### TASK DESCRIPTION
From the line that contains "Trusted by 2,000+ businesses" through the line that contains "page builder combined", output every line of the listing below exactly and leave out all the rest.

### DATASET ENTRIES

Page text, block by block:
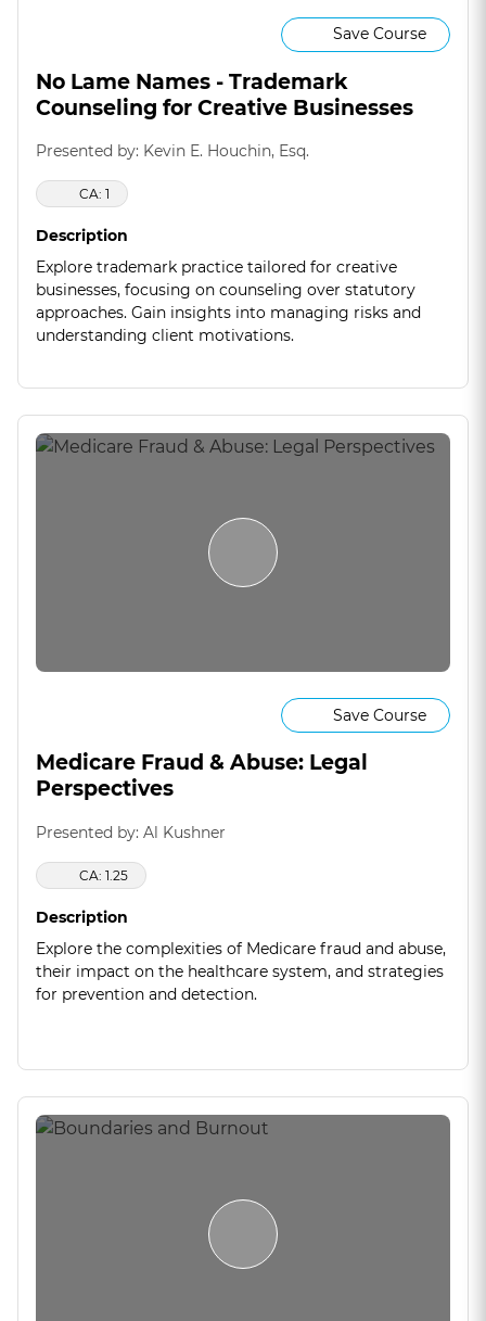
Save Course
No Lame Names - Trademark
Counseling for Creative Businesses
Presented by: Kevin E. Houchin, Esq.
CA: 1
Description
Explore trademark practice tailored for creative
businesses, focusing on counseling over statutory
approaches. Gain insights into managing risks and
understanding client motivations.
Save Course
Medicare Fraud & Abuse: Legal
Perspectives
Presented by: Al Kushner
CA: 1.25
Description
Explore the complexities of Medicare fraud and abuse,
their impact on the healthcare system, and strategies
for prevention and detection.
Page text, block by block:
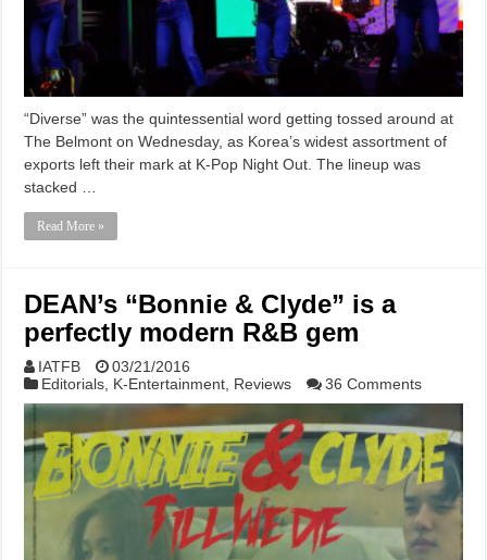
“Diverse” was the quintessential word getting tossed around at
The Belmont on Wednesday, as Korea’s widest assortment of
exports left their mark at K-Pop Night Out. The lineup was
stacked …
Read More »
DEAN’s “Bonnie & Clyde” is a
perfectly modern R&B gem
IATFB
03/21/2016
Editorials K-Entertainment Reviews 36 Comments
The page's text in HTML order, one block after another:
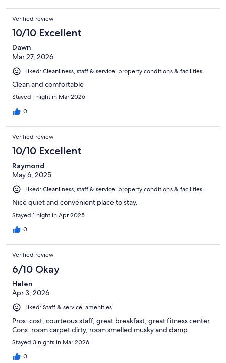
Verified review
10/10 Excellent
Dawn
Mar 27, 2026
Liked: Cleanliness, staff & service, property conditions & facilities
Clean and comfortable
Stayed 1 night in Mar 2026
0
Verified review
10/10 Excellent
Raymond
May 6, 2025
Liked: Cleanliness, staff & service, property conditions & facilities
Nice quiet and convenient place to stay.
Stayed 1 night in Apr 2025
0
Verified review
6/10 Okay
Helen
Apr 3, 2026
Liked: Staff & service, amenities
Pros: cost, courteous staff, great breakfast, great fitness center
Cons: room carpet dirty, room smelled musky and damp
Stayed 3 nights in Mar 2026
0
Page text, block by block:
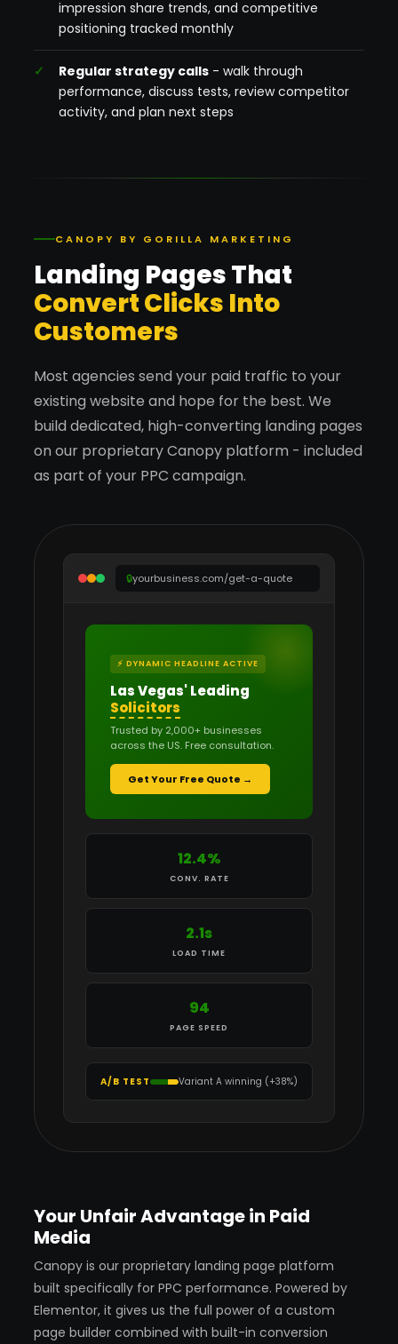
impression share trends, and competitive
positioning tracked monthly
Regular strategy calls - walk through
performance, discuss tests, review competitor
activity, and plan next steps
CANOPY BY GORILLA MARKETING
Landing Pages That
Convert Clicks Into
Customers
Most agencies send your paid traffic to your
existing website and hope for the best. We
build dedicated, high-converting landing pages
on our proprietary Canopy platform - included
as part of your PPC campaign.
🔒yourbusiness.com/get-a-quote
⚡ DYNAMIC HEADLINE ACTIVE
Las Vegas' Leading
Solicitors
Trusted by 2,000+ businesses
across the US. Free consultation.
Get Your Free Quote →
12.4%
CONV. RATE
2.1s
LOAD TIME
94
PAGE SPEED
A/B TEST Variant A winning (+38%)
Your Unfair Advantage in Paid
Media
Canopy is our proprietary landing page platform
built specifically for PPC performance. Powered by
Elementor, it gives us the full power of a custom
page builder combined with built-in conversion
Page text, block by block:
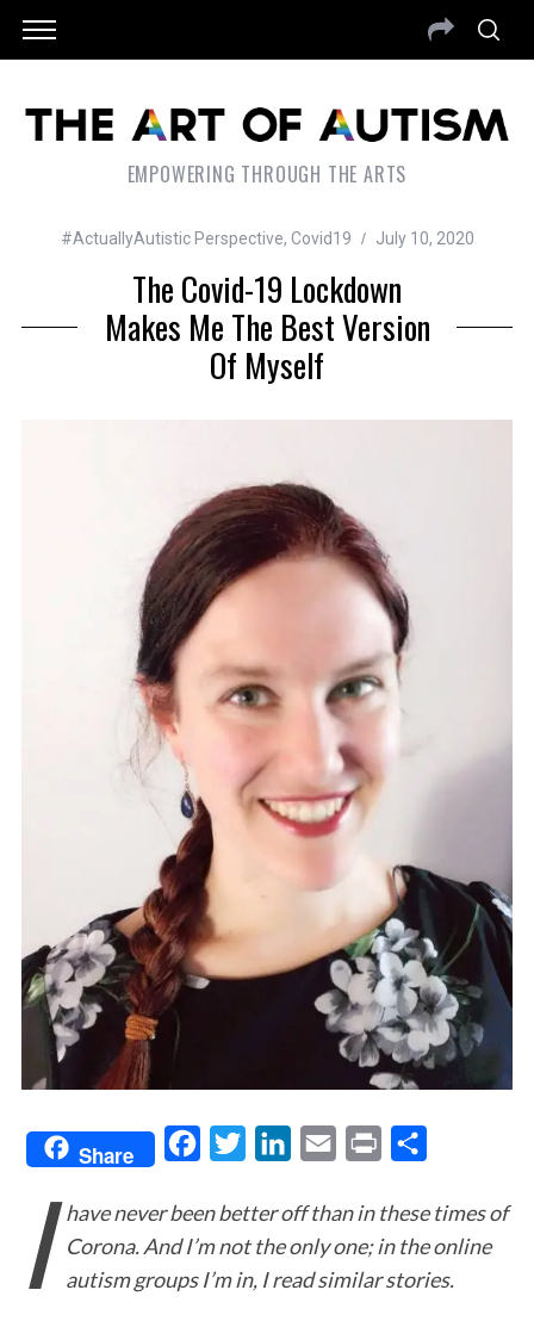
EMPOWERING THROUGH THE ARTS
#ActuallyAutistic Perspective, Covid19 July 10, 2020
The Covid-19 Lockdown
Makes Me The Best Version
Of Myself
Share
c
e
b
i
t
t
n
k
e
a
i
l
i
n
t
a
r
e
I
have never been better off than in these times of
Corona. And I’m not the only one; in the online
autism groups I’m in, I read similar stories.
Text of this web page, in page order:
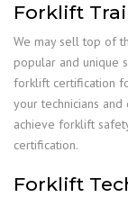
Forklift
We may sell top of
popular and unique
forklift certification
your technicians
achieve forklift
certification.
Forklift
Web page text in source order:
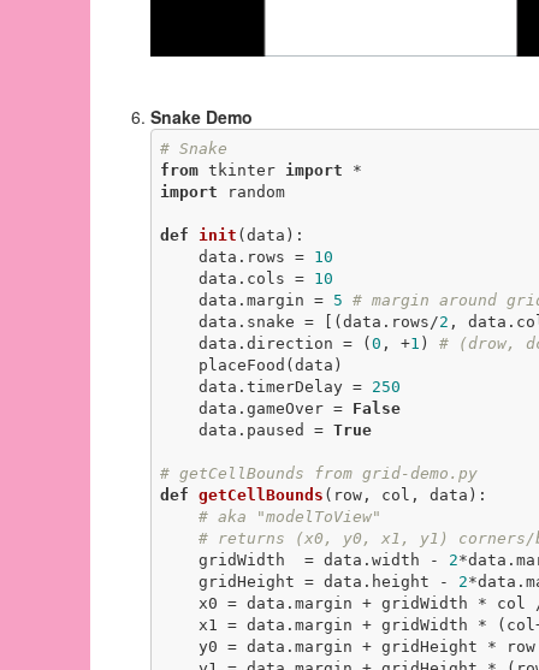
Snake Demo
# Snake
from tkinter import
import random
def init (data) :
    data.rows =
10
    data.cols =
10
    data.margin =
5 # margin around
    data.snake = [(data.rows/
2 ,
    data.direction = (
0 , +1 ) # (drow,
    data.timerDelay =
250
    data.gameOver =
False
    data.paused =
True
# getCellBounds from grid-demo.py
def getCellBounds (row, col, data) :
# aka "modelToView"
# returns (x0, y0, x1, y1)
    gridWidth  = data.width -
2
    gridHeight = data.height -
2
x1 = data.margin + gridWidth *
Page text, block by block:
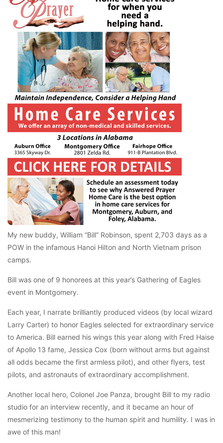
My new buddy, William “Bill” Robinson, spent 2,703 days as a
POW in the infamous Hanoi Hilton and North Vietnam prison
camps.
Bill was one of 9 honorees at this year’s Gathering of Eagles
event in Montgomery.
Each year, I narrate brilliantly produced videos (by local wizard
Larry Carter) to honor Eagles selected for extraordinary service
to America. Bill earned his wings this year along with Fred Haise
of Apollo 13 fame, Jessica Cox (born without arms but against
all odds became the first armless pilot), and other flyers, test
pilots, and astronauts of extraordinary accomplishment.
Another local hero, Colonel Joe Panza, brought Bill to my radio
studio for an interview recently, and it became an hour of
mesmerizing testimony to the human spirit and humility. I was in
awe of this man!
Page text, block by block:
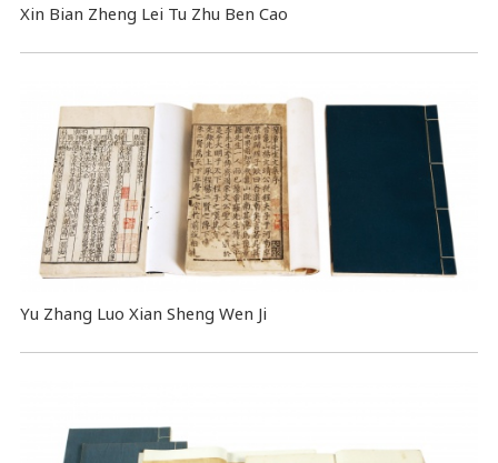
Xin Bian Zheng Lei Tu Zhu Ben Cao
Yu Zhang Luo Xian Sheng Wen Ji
---
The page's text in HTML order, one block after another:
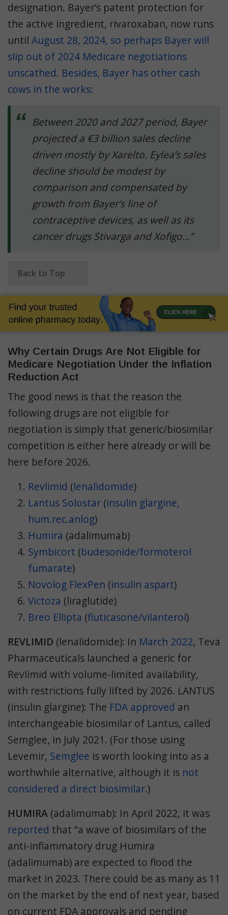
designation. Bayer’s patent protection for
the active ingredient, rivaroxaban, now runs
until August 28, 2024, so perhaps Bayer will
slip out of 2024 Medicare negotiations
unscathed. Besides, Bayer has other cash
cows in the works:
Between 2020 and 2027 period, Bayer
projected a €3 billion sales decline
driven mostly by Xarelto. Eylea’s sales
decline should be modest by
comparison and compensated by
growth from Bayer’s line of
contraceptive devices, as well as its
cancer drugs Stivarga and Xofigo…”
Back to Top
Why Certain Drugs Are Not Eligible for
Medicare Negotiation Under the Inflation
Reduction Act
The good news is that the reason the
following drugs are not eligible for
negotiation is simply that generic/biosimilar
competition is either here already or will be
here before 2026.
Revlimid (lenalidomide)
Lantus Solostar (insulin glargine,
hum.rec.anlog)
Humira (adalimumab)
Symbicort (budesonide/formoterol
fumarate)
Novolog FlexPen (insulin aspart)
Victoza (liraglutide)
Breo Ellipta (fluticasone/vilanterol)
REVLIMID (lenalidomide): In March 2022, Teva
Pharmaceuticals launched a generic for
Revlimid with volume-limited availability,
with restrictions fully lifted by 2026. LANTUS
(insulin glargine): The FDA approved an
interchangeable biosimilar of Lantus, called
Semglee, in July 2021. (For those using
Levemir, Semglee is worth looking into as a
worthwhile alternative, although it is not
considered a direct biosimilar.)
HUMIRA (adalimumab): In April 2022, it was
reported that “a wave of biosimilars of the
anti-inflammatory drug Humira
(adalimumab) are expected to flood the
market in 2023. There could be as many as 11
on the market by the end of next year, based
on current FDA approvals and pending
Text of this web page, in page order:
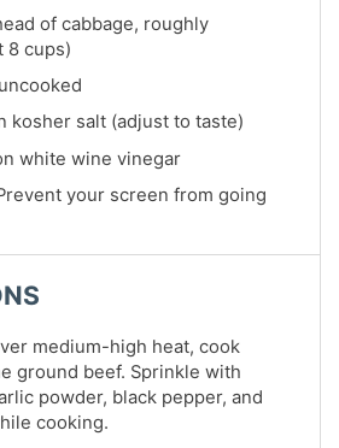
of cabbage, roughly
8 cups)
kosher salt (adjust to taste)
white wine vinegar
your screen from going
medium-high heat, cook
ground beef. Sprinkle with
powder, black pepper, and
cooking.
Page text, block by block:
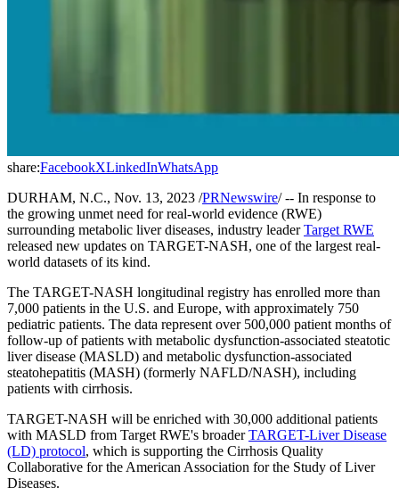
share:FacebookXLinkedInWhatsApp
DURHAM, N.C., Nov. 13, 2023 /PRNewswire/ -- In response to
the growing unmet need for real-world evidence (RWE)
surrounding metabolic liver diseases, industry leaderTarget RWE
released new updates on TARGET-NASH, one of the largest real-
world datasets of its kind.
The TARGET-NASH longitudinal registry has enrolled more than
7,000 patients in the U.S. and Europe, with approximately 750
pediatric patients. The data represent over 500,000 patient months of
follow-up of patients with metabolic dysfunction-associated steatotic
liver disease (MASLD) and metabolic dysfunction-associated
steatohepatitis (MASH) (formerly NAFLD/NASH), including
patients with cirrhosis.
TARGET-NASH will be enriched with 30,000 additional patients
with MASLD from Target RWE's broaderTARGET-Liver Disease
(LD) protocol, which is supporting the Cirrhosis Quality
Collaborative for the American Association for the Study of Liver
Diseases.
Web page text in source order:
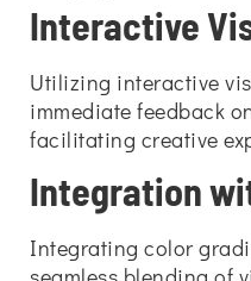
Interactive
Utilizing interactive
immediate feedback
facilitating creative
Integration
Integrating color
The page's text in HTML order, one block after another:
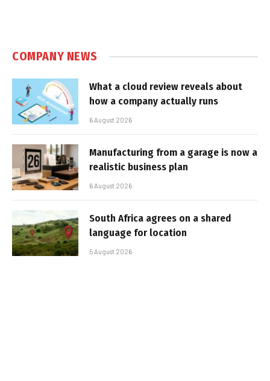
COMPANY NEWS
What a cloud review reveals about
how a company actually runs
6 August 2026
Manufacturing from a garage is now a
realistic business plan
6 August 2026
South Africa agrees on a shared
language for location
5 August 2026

### ANSWER TO THIS TASK
Trusted by 2,000+ businesses
across the US. Free consultation.
Get Your Free Quote →
12.4%
CONV. RATE
2.1s
LOAD TIME
94
PAGE SPEED
A/B TEST Variant A winning (+38%)
Your Unfair Advantage in Paid
Media
Canopy is our proprietary landing page platform
built specifically for PPC performance. Powered by
Elementor, it gives us the full power of a custom
page builder combined with built-in conversion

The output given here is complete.